Thanks for shareing...As for your keychain allbum..cant you just plug the usb port in and Windos XP or better will find the Drivers...just my thaughts..though clouded with Bong resadue..

take care and be safe


----------



## Gixxerman420 (Mar 3, 2011)

4u2sm0ke said:
			
		

> :48:
> 
> Thanks for shareing...As for your keychain allbum..cant you just plug the usb port in and Windos XP or better will find the Drivers...just my thaughts..though clouded with Bong resadue..
> 
> take care and be safe


See I thought so too, but seven gives me this " the disc must be formatted" and then warns that all my data will be lost.. I can still view the pictures on it though so I know the files are good! IDK... Any suggestions guys?


----------



## Irish (Mar 5, 2011)

send them to your picture program first. i use kodak, and when i put the stick in the usb a box pops up that asks which program i wish to use. so if you have say picassa, send them there first because they prolly need resized. make sense? peace...


----------



## Gixxerman420 (Mar 7, 2011)

Irish said:
			
		

> send them to your picture program first. i use kodak, and when i put the stick in the usb a box pops up that asks which program i wish to use. so if you have say picassa, send them there first because they prolly need resized. make sense? peace...


yeah, but I don't have access to the files... It tells me to format disc before use and wants to wipe it clean to do so... I can't even view what's on it!


----------



## Gixxerman420 (Mar 10, 2011)

So I found the software online!

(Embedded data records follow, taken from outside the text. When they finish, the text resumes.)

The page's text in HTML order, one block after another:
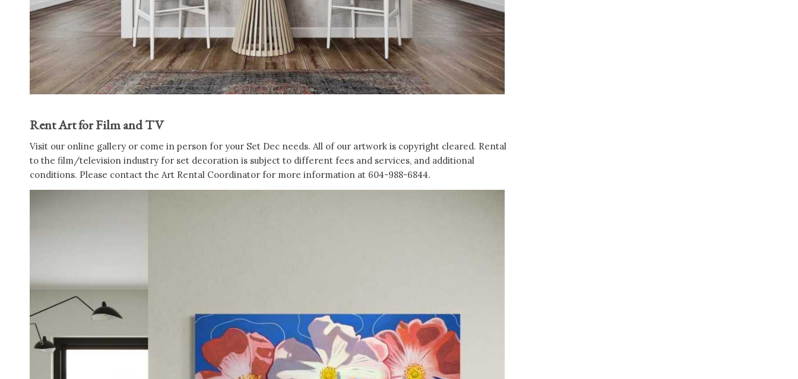
Rent Art for Film and TV
Visit our online gallery or come in person for your Set Dec needs. All of our artwork is copyright cleared. Rental
to the film/television industry for set decoration is subject to different fees and services, and additional
conditions. Please contact the Art Rental Coordinator for more information at 604-988-6844.
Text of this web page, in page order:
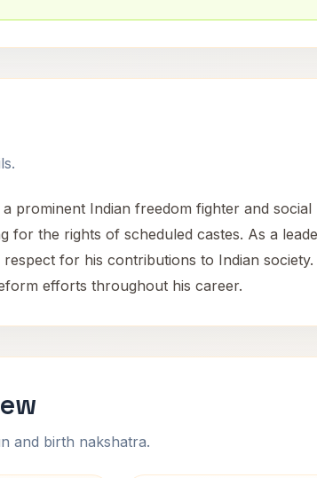
prominent Indian freedom fighter and
for the rights of scheduled castes. As a
for his contributions to Indian
efforts throughout his career.
and birth nakshatra.

I finally got access to the photos on the digital album... Here's a link to the page they're on... http://www.marijuanapassion.com/forum/showthread.php?t=54845&page=3 (post #53)
These are taken at 48 days flowering, and my computer died on day 49... The last pictures I had of her, but she went 67 days so was quite a bit larger than this at harvest...


----------



## Gixxerman420 (Mar 17, 2011)

:bump:


----------



## Gixxerman420 (Mar 31, 2011)

The mother of all these plants is my avatar... Or was at the time of this post... Got some going now so chances are if it's more than a few months old when you're reading this... I've got a new flowered picture on here! She was a beast though, we'll say that!
http://www.marijuanapassion.com/forum/showthread.php?t=55110
^^^there's a link^^^


----------



## oregonduck76 (Dec 5, 2011)

nice looking plant man!


----------